If an elderly but distinguished scientist says that something is possible, he is almost certainly right; but if he says that it is impossible, he is very probably wrong.
- Arthur C Clarke
I did some research on this in the context of self-replicating PV panel construction. I arrived at similar conclusions: mining (ore extraction and refining) was the hardest part. Our current methods involve all involve some kind of high energy system:
- crushing
- breaking down with powerful solutions
- blasting
And a self-replicating probe will (initially at least) be a low energy system. I eventually decided that the pathway with the most likelihood of success would be some kind of very slow crushing/grinding machine that can break down ore into separable components, but then you get into a kind of Darwinist explosive combinatorics research rabbit hole: which crusher/grinder, what kind of machine, how to make something that works on different ore types, what mechanical pressure is better?
Conceptualizing something that can sinter and assemble PV cells was pretty easy, there are broad families of chemistries that work and they mainly differ on input temperatures and output efficiencies. Fairly tractable. But mineral extraction... yeesh, it's extremely difficult.

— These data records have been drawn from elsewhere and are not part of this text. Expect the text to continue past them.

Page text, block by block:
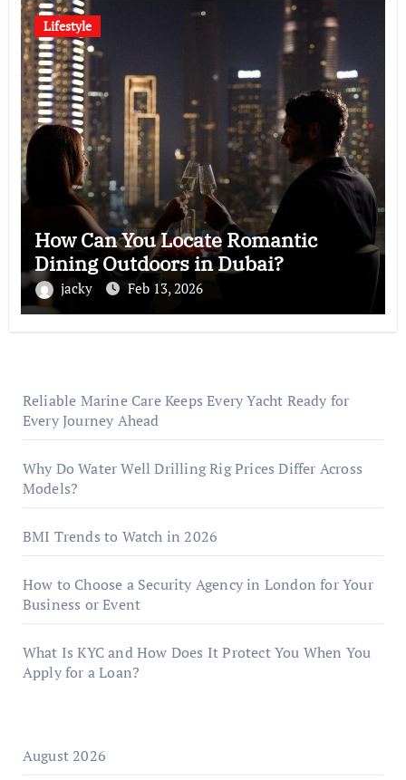
Lifestyle
How Can You Locate Romantic
Dining Outdoors in Dubai?
jacky Feb 13, 2026
Reliable Marine Care Keeps Every Yacht Ready for
Every Journey Ahead
Why Do Water Well Drilling Rig Prices Differ Across
Models?
BMI Trends to Watch in 2026
How to Choose a Security Agency in London for Your
Business or Event
What Is KYC and How Does It Protect You When You
Apply for a Loan?
August 2026

FWIW on the original article: I think the jump from "insulating wires" to "semiconductor fabs" was kind of obtuse. You don't necessarily need Turing complete PCBs or microchips for most (any?) of this.

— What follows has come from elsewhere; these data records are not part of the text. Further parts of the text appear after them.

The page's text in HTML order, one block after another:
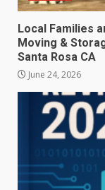
Local Families
Moving &
Santa Rosa CA
June 24, 2026
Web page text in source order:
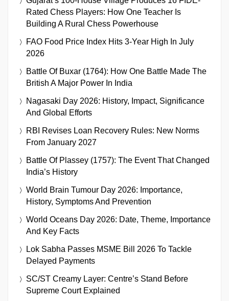
Rated Chess Players: How One Teacher Is
Building A Rural Chess Powerhouse
FAO Food Price Index Hits 3-Year High In July
2026
Battle Of Buxar (1764): How One Battle Made The
British A Major Power In India
Nagasaki Day 2026: History, Impact, Significance
And Global Efforts
RBI Revises Loan Recovery Rules: New Norms
From January 2027
Battle Of Plassey (1757): The Event That Changed
India’s History
World Brain Tumour Day 2026: Importance,
History, Symptoms And Prevention
World Oceans Day 2026: Date, Theme, Importance
And Key Facts
Lok Sabha Passes MSME Bill 2026 To Tackle
Delayed Payments
SC/ST Creamy Layer: Centre’s Stand Before
Supreme Court Explained
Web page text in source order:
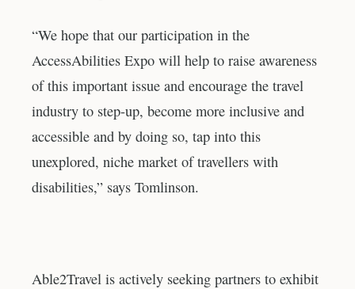
“We hope that our participation in the
AccessAbilities Expo will help to raise awareness
of this important issue and encourage the travel
industry to step-up, become more inclusive and
accessible and by doing so, tap into this
unexplored, niche market of travellers with
disabilities,” says Tomlinson.
Able2Travel is actively seeking partners to exhibit
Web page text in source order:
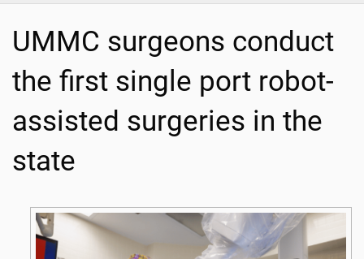
UMMC surgeons conduct
the first single port robot-
assisted surgeries in the
state
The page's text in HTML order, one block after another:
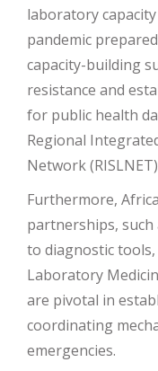
laboratory
pandemic
capacity-building
resistance and
for public health
Regional
Network (RISLNET)​
Furthermore,
partnerships, such
to diagnostic
Laboratory
are pivotal in
coordinating
emergencies​​.
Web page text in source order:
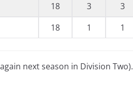
18 3 3
18 1 1
next season in Division Two).
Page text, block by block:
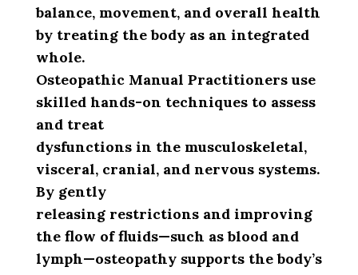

> 2. Is there a credible inorganic-only pathway for electrical insulation and semiconductor packaging?
What about glass, SiO2?
One "solution" to these problems is to have the probes land on planets instead of asteroids, and build the necessary infrastructure there.

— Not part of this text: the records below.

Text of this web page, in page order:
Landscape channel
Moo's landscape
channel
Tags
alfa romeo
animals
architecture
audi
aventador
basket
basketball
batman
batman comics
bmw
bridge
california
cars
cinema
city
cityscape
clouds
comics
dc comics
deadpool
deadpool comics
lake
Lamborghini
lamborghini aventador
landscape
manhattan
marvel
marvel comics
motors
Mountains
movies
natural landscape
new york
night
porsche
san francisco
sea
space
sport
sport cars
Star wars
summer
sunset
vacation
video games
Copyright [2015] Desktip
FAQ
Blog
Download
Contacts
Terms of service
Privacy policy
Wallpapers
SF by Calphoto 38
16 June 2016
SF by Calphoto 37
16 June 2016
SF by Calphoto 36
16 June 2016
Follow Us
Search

There is no doubt that compressing a whole industrial supply network into a little probe is incredibly hard.
But I can't see microgravity specifically as a huge challenge. If you can get a probe to another star system, you can probably figure out how to spin it.
The thermodynamic argument seems much more important to the Fermi Paradox than any difficulties in refining material, but I don't think I understand it.
It’s true that current tech can’t do it and he has said it but it doesn’t mean new tech can’t do it. He is assuming other civilizations cannot do it and also assuming probes will be easily detected therefore there are no probes
Honestly, I always assumed that consensus was that replication is the hardest part. I believe we have almost none of the technologies required for that.
Whenever I read of von Neumann probes I always thought "How can that even made possible?".
> Shrinking that into a 500 kg seed — or even Freitas’ original 100-ton seed — is not an engineering detail. It may be the entire problem.
How many AI tells can you count there?
But honestly (see what I did there?) the AI slop is reasonably cleaned up in this piece.
However, the essence of the argument has two deep flaws. One is that the time to complete an interstellar voyage is extremely long and you need some exergy, yada, yada, yada. We could start with sending self-replicating probes to the asteroid belt. There is zero chance that we'll attempt to send self-replicating probes to a different star system before we send them inside our own solar system. And the second error is this:
> Bootstrapping this loop [...] is a chicken-and-egg problem that no study I am aware of has worked through at the level of actual process flowsheets.
The fact that the current technology is not adequate, and nobody even attempted to solve such a problem is a weak argument. Three hundred years ago nobody had "worked through the process flowsheets" of making an injection molding machine, or a 3D printer, or a power drill, yet they are all available now.